В замедленном паденье на диван, я простираю руку к Пустоте.
Уверенно хватаю теплый воздух, сгребаю в горсть, выдавливая косность пошлой скуки.
Безжалостно душу, сжимая пальцами кадык безнравственной весне.
Весне, что за окном прикинулась зимою и выгибает стан в стенании кошачьем, а хлопья перхоти небесной ей влажно выцеловывают круп.
Я рухну на диван, расслабив члены в неге.
Сплетусь, как змей, с мечтой пустой в клубок.
А бестий томных обнаженья виды, мне в рот облаткою протиснет друг мой, грустный Чёрт.
И стынет в топке сердца пепел обугленных воззваний к Богу, что писал я в параноиде ночи рукою изысканно изрезанной о дьявольскую ногу.
Сгнивших лет кувшинки, я скорбно подношу к отёчному лицу и тлена аромат вдыхаю, как амбрэ подмышек милой, труп которой нигде я почему-то не найду(хоть под рукою был, казалось, он совсем недавно.)
Чарующий дурман любви червём изрытой, мне мозг обертывает в опиумный дым.
И крики полоумных чаек, да серый ил прудов в сознание старательно зарытый, дробят видений сложных лики, и милосерден Бог Безумья к счастью-горю моему.
О, Лже-Офелия! Гадюка! Зачем ты утопилась?! Зачем же, злюка?!
Чтоб море отныне ненавидеть я стал из-за тебя?!
И гнусных водорослей смешную икебану любовно составлять на дне себя?!
О, эгоизма дочь, зачем вонзив себя в меня по горло, ты выбросилась в воду словно проржавевший от убийства нож?!
Не отсосёшь из лёгких кощунственный избыток влаги и теперь, увы, тем сердцем, что в ладонях моих билось, играют безразлично в подземный бадминтон прилежные кроты.
Я смеха конфетти и улыбок твоих шальные переливы надежно сберегу во тьме себя.
Развешу платья, что носила ты, в подвале памяти отгладив их красиво, чугунным утюгом тяжёлого ума.
Украшу ими дом пустой себе на диво, чтоб пьяно сквернословить мог от счастья-горя отлетевшего в занебесные края, и резать хлеб воспоминаний криво, запихивая его над шеей в призрак собственного рта.
В замедленном паденьи под диван я рушу напрочь карму таракана.
Любовь которого я в рандеву со смертью не-чай-но локтем превратил.
Прилип кишечный жир его к моим предплечьям - он, как Христос, увы, ушел из жизни рано.
Его немного удивленная подруга, чулки поправив пьяно, уходит прочь, клеймя презреньем этот жуткий мир.
Я ей во след, кричу: "Пардон, мадам!

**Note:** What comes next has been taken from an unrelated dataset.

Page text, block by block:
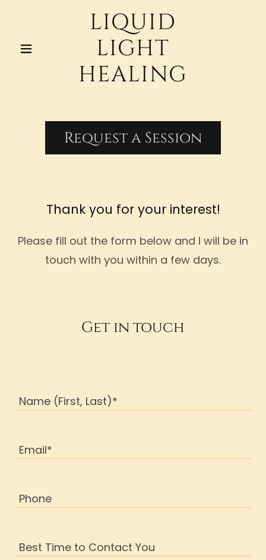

Я виноват, я пьян, но право дело: нечаянно я милого собою раздавил!"
"Оставьте! - отвечает она смело, - Он всё равно бы мне не заплатил!"
В замедленном паденьи на диван роняю душу я меж рёбер.
Выскальзывает сердце на пол, агонизируя, в пыли катается, как карп речной - в муке.
Я задыхаюсь без тебя, а жабры мои - в слизи, и перламутр чешуи уже слетает под кухаркиным ножом.
Но даже в масляных ожогах, предсмертно нежась на сковороде, я слышу шёпот:
- Всё иллюзорно: небытие, мечта, любовь и гениальность! Лишь только твой диван и ты - доподлинно реальны, мой сосед!
Так шепчет мне мой скорбный Чёрт, ухмылкой инфернальной оплавив узор обоев на стене в прихожей, но вижу, как с рогов его свисают стринги нимф, и расплываюсь я в ответ в улыбке злой, его забавной, хитрой роже.
Но выгляни в окно - над головой бескрыло парят крысы, а соколы, по подворотням инвалидно тело волоча, по грязи тащат надежд пустых корыта, в прокопченные лужи сонно окуная размышлизмы.
Везде - помойки летней аромат елейный, кругОм - со скидкой, надушенные черти, билеты предлагают в Ад.
Эй, твари! Где стоп-кран?! Остановите вертолёт, я выйду! Иль кровушкой залью я ваш бедлам!
В замедленном паденьи на диван я смутно ощущаю громыханье мысли и крутится бесплодных дум моих веретено.
Пусть мозг залит на четверть виски, я вижу сквозь туман реальности видение одно: крупный жемчуг слёз, густая медь волос распущенных и ясность лика прекрасной девы у гроба моего.